No one is saying you shouldn’t practice hot yoga. But if you choose to take class in a heated studio, you need to take certain precautions and pay attention to your body’s reaction during your practice. The following guidelines can help you understand your limits and know how to handle it if you overtax your body.


6 ways to stay safe while practicing hot yoga

1. Modify your practice
If you’re feeling fatigued, are returning to hot yoga after a break, or are new to it, allow your body time to adjust. “Your initial exposure to heat should be without exercise,” says exercise physiologist and yoga instructor Leslie Funk. You may want to sit still during portions of class. Start by holding poses for a fraction of the time the teacher suggests. You’ll gradually build your endurance with each class.

2. Water, water, and more water
The excessive sweating that is part of a hot yoga practice could, in certain situations, result in dehydration, heat exhaustion, even heatstroke. Funk recommends drinking at least 16 ounces of water during the two hours before class, drinking frequently during your practice, and continuing to take in water for several hours after class. 

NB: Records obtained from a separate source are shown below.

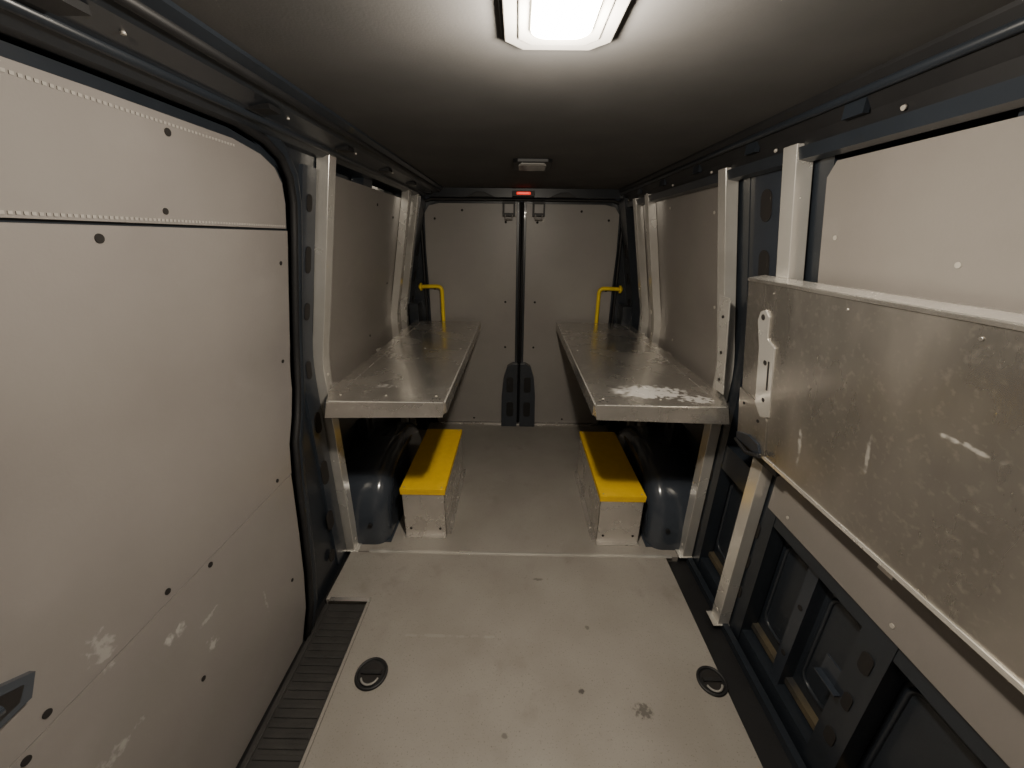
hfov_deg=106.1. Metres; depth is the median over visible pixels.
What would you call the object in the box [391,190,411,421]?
support post
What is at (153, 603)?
door
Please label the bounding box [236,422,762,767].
floor
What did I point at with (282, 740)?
step
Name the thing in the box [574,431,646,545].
box
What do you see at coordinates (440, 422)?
trim
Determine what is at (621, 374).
metal shelf
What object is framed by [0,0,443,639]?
wall
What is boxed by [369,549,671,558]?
trim
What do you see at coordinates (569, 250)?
door
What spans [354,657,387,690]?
ring
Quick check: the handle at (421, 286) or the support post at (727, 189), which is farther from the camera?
the handle at (421, 286)
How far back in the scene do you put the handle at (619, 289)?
3.03 m
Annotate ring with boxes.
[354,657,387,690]
[696,666,727,696]
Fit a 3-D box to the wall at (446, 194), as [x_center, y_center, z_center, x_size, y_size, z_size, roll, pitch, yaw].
[0.064,-0.539,3.196,2.000,2.020,0.160,1,21,0]
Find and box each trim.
[299,597,371,767]
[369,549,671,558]
[439,421,596,425]
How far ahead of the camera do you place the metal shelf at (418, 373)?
1.87 m
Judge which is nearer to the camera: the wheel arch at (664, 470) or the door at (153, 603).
the door at (153, 603)
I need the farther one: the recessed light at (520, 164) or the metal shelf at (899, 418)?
the recessed light at (520, 164)
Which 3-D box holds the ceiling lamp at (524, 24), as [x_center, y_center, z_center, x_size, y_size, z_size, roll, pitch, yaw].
[0.079,-0.564,0.571,0.200,0.021,0.310,1,21,0]
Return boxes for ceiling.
[171,0,1014,188]
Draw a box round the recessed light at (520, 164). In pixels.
[513,158,552,170]
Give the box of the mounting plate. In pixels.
[716,296,730,394]
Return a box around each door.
[0,40,305,767]
[423,200,521,425]
[518,201,620,426]
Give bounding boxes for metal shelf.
[324,321,480,417]
[556,323,729,423]
[734,275,1023,694]
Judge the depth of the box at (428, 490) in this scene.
2.20 m
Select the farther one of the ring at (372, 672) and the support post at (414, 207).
the support post at (414, 207)
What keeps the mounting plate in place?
attached to the support post at (727, 189)
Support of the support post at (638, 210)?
attached to the wall at (825, 659)
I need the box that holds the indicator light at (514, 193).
[512,191,534,196]
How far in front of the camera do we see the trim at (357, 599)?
1.52 m
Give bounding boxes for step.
[239,604,368,767]
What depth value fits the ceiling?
0.82 m
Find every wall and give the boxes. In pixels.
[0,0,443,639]
[414,187,625,424]
[605,0,1023,767]
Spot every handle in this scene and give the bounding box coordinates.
[419,283,444,320]
[594,285,622,322]
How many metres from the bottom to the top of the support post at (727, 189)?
1.840 m
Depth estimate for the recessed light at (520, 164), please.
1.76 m
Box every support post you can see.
[313,154,361,551]
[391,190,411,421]
[401,194,419,430]
[626,198,648,425]
[637,194,660,425]
[675,167,738,557]
[706,143,812,625]
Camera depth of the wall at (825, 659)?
1.03 m
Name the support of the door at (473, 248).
in the wall at (446, 194)
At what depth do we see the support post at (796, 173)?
1.21 m
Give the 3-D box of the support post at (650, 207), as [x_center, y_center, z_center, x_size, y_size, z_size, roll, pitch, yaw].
[0.887,-0.266,2.615,0.202,1.840,0.072,1,21,0]
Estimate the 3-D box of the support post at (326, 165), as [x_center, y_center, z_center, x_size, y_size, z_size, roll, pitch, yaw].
[-0.784,0.018,1.772,0.208,1.870,0.072,1,21,0]
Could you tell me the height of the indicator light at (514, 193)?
0.037 m
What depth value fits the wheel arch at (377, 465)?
2.18 m
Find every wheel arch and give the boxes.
[345,421,421,544]
[617,425,695,549]
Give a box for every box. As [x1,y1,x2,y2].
[399,429,465,537]
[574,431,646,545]
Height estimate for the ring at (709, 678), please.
0.017 m
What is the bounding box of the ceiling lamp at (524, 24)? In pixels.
[498,0,632,49]

It may be tempting to chug cold water during and especially after your hot yoga practice. Resist. Instead, take frequent sips. Cool water is fine, but avoid anything containing caffeine.

3. Show some skin
Sweating is your body’s primary defense against overheating. Baring some skin allows your body to release heat more efficiently. This has everything to do with safety and nothing to do with immodesty.

4. Recognize the warning signs
The first symptom of heat exhaustion is a pulse rate that rockets and remains elevated. Other causes for immediate concern include dizziness, confusion, headache, nausea, vomiting, abdominal or muscle cramps, fatigue, weakness, and vision disturbances. Also, pay attention if you experience a decrease or cessation of sweating, which is a sign of serious dehydration.

5. Play it safe
If you experience any of the above symptoms, immediately leave the heated portion of the studio or find the coolest area you can and lie down. If you feel like you might pass out before you can exit the space, simply lower yourself onto your mat. Elevate your legs above your heart by resting them on a chair or a box. Drape a towel soaked in cool water on your skin and slowly drink water. If your symptoms persist, seek medical attention.

6. Get your doctor’s OK
Medical conditions such as diabetes, cardiovascular disease, respiratory disease, sleep deprivation, pregnancy, eating disorders, a history of heat-related illness, and being overweight may increase the risk of developing a heat-related illness, says Randell Wexler, M.D., a professor of family medicine at Ohio State University.

Also, some medications can interfere with the body’s heat regulation system and shouldn’t be combined with a hot yoga practice. Check with your primary care physician before beginning or continuing with hot yoga so you can take any necessary precautions and prevent a situation rather than figure out how to recover from it.